We can see that the dataset's average age of the observations is 39 years. The spread of the age group is pretty even, with the least entries from individuals between 55 and 64 and individuals between 45 and 54 years with the most entries. Our dataset is also not skewed as regards region and sex. However, the ratio of smokers to non-smokers in the dataset is 1:4. 

The Average Insurance Cost in the southeast is **14,735.44 dollars**, the highest of the four regions, and is about **2500 dollars** more than the southwest region, which happens to be the region with the least average charge. It is also important to note that the southeast region has the highest average BMI of **33.36** and the lowest average age of all four areas.

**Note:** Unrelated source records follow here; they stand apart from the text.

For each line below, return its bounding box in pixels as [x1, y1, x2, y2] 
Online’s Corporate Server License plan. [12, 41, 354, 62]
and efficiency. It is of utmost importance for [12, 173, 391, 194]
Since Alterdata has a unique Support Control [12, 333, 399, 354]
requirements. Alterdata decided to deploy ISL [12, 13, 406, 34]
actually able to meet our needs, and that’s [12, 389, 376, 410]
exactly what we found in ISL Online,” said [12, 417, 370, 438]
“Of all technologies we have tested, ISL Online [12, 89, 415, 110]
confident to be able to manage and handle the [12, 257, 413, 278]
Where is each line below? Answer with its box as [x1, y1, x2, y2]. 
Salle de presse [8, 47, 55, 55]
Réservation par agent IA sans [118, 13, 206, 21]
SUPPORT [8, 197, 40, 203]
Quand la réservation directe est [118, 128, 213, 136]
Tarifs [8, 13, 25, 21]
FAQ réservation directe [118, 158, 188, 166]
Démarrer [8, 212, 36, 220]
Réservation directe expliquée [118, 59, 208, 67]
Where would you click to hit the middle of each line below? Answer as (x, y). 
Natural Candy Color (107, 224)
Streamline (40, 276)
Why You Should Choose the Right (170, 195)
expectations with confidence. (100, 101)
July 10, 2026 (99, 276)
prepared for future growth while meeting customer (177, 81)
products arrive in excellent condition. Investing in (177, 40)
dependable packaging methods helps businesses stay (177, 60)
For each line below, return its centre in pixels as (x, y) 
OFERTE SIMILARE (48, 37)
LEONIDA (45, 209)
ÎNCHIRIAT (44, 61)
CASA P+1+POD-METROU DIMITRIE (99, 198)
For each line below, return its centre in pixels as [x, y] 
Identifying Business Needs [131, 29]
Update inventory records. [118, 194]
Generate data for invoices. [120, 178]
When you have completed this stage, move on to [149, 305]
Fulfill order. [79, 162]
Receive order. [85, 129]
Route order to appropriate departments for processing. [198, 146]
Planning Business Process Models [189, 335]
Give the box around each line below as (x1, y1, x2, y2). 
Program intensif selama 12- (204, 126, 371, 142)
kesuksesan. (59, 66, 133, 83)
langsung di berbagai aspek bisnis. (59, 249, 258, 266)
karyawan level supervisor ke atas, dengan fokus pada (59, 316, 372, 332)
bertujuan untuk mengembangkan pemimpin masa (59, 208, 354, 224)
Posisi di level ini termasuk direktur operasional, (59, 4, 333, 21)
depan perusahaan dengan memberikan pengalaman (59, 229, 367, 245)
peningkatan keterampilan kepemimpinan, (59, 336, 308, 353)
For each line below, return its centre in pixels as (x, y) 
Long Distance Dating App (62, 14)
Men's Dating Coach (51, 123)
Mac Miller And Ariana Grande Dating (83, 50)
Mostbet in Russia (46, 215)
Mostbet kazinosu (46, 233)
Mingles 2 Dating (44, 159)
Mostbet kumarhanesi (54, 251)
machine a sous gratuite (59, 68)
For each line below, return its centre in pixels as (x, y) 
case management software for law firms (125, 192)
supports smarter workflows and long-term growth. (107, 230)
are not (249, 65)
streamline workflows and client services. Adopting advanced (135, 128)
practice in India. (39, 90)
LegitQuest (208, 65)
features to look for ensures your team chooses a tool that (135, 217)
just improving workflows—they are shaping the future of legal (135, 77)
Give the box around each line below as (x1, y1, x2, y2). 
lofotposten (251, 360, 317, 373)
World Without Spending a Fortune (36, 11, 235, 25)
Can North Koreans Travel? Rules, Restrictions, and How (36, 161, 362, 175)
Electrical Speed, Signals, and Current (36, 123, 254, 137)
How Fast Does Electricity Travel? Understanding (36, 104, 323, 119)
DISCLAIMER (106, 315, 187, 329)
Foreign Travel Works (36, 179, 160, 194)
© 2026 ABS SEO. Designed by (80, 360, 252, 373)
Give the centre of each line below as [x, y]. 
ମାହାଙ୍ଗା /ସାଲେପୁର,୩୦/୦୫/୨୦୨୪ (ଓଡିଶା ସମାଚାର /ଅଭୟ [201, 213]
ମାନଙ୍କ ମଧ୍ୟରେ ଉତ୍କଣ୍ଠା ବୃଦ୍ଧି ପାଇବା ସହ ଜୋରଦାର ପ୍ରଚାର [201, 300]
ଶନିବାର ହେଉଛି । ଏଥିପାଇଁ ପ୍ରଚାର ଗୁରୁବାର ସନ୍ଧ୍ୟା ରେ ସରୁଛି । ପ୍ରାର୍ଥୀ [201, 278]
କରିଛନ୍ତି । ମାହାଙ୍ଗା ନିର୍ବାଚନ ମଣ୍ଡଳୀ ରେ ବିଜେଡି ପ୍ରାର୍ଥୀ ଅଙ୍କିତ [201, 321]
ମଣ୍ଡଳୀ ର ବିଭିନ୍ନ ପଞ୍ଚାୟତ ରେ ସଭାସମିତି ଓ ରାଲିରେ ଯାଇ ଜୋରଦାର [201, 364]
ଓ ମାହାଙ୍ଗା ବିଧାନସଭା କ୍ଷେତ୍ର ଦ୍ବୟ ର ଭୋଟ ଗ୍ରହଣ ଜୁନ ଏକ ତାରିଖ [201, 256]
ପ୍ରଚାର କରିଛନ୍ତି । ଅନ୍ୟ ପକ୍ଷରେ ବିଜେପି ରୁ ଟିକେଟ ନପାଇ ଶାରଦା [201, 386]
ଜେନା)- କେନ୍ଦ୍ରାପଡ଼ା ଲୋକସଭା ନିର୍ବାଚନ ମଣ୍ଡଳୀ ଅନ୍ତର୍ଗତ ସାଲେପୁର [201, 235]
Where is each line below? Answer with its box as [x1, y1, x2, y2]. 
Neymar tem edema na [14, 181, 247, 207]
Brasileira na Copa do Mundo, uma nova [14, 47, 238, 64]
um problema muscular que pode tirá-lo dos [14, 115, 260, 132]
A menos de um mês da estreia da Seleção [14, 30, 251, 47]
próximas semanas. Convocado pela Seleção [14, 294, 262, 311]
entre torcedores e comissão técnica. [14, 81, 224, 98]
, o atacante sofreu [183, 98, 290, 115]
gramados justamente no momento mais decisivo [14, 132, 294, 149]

A significant takeaway is the average insurance cost for a smoker and non-smoker. The average price of insurance for a smoker is about **32000 dollars**, which is about three times the cost for a non-smoker(8400 dollars). *It is important to note that the sample size of smokers in this data set is four times lesser than non-smokers.* Furthermore,  the average insurance cost increases with age; on average, men pay 1000 dollars more than their female counterparts.